# Guys! I'm so happy. I'm geting married. :)



## mdw41820 (Jan 29, 2015)

I'm so happy. I'm getting married to the girl that is the love of my life. Everything in my life is so fantastical at the moment. I've got a great job. I'm in school getting an education. We're moving into our own place next week. Maybe kids in the future. I'm just on cloud nine at the moment. Never give up guys. It wasn't but 5 years ago I was sitting in my room with nothing feeling suicidal.


----------



## SamanthaStrange (Jan 13, 2015)

:boogieThat's amazing!! Congratulations!


----------



## AnetaBenkston (Feb 14, 2015)

Congratulations that is very brave i don't see myself ever doing that .


----------



## Karkay (Feb 17, 2015)

Wow!!! Congratulations, that is totally incredible! (


----------



## foreveralexis (Feb 21, 2015)

congratz!!!!! i wish am next!~!


----------



## sad vlad (Nov 9, 2013)

Congratulations!


----------



## RubixQ (Jul 29, 2014)

Congratulations :yay


----------



## LolaViola (Jun 23, 2013)

That's awesome. Congratulations!


----------



## arcticmonkeys (Feb 10, 2014)

That's amazing, congrats!


----------



## Ivy60 (Aug 16, 2013)

Congrats man!


----------



## visualkeirockstar (Aug 5, 2012)

What's the secret? What magic did you do?


----------



## peach123 (Dec 13, 2010)

mdw41820 said:


> I'm so happy. I'm getting married to the girl that is the love of my life. Everything in my life is so fantastical at the moment.
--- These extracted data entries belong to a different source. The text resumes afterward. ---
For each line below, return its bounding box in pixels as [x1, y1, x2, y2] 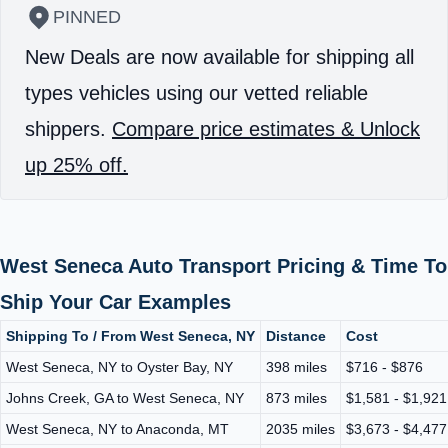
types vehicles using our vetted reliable [25, 81, 368, 104]
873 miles [266, 389, 327, 406]
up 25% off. [25, 153, 128, 176]
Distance [266, 327, 326, 344]
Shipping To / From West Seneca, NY [6, 327, 255, 344]
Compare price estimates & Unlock [112, 117, 420, 140]
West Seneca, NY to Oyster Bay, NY [6, 358, 233, 375]
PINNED [53, 6, 121, 27]

I've got a great job. I'm in school getting an education. We're moving into our own place next week. Maybe kids in the future. I'm just on cloud nine at the moment. Never give up guys. It wasn't but 5 years ago I was sitting in my room with nothing feeling suicidal.


Congratulations, I hope the both of you are happy for many years to come!


----------



## Andre Sossi (Nov 10, 2014)

Congrats man! Wish you all the best in your marriage!


----------



## TicklemeRingo (Jan 11, 2013)

Congrats! 

Maybe if you've got time, and you are ok with sharing, you could briefly explain how you went from being at the suicidal point to where you are now?
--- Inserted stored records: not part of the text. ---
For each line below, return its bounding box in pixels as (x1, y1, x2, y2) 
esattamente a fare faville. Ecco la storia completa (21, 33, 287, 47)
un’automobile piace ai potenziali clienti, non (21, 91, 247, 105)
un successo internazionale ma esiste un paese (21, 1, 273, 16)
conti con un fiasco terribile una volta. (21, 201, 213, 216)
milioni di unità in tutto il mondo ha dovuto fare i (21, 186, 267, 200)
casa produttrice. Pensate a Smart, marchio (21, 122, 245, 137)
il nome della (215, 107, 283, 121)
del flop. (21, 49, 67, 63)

I think a lot of people here could benefit from hearing it.


You don't have to though

No pressure :blank


----------



## Lonelyfalcon (Apr 28, 2014)

Awesome and good luck!


----------



## Riri11 (Mar 24, 2013)

YOU DESERVE IT  

good luck


----------



## srschirm (Jun 25, 2006)

mdw41820 said:


> I'm so happy. I'm getting married to the girl that is the love of my life. Everything in my life is so fantastical at the moment. I've got a great job. I'm in school getting an education. We're moving into our own place next week. Maybe kids in the future. I'm just on cloud nine at the moment. Never give up guys. It wasn't but 5 years ago I was sitting in my room with nothing feeling suicidal.


Congratulations, dude! How long have you been with her?


----------



## mdw41820 (Jan 29, 2015)

SamanthaStrange said:


> :boogieThat's amazing!! Congratulations!


Thanks!


----------



## mdw41820 (Jan 29, 2015)

AnetaBenkston said:


> Congratulations that is very brave i don't see myself ever doing that .
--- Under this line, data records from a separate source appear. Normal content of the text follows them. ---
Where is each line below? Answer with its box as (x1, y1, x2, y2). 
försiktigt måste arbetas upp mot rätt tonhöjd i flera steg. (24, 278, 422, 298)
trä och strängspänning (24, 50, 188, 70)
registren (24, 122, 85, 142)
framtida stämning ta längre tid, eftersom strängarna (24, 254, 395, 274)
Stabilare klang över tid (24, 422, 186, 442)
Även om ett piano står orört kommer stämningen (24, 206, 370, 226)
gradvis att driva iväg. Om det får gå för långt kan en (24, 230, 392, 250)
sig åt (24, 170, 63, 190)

Thanks! It's not brave at all. I love my wife. I can't wait to proclaim my love to her for all to see.


----------



## mdw41820 (Jan 29, 2015)

Karkay said:


> Wow!!! Congratulations, that is totally incredible! (


Thanks!


----------



## Aribeth (Jan 14, 2012)

Yeah... congrats...
Let us know if it doesn't work out.


----------



## mdw41820 (Jan 29, 2015)

foreveralexis said:


> congratz!!!!! i wish am next!~!


Thanks!


----------



## mdw41820 (Jan 29, 2015)

sad vlad said:


> Congratulations!


Thanks!


----------



## pocketbird (Jun 30, 2014)

Aw, congratulations! That's so awesome! Really happy for you!


----------



## Mlochail (Jul 11, 2012)

Yeah... sure


----------



## mdw41820 (Jan 29, 2015)

RubixQ said:


> Congratulations :yay


Thanks!


----------



## mdw41820 (Jan 29, 2015)

arcticmonkeys said:


> That's amazing, congrats!


Thanks!


----------



## mdw41820 (Jan 29, 2015)

Ivy60 said:


> Congrats man!


Thanks!


----------



## Srylance (Apr 20, 2014)

I'm kinda jealous and everything but i guess you did something to deserve it. So congrats really, you did it!


----------



## HellCell (Jul 8, 2014)

Alright man, you graduate from these forums. SA is over for you!


----------



## mdw41820 (Jan 29, 2015)

visualkeirockstar said:


> What's the secret? What magic did you do?


Heh. No secret. Just - I'm a really fortunate guy I guess. She's the woman of my dreams. :3


----------



## mdw41820 (Jan 29, 2015)

peach123 said:


> Congratulations, I hope the both of you are happy for many years to come!


Thank You!


----------



## eveningbat (Jan 21, 2013)

So glad for you. Congratulations and let everything be blissful and happy in your life! Loving and committed men like you deserve being happy.


----------



## apx24 (Jan 31, 2012)

TicklemeRingo said:


> Congrats!
> 
> Maybe if you've got time, and you are ok with sharing, you could briefly explain how you went from being at the suicidal point to where you are now?
> 
> ...


I agree man, I'd really like to know what OP did to transform himself.


----------



## SwerveMcNerve (Sep 2, 2012)

:yay


----------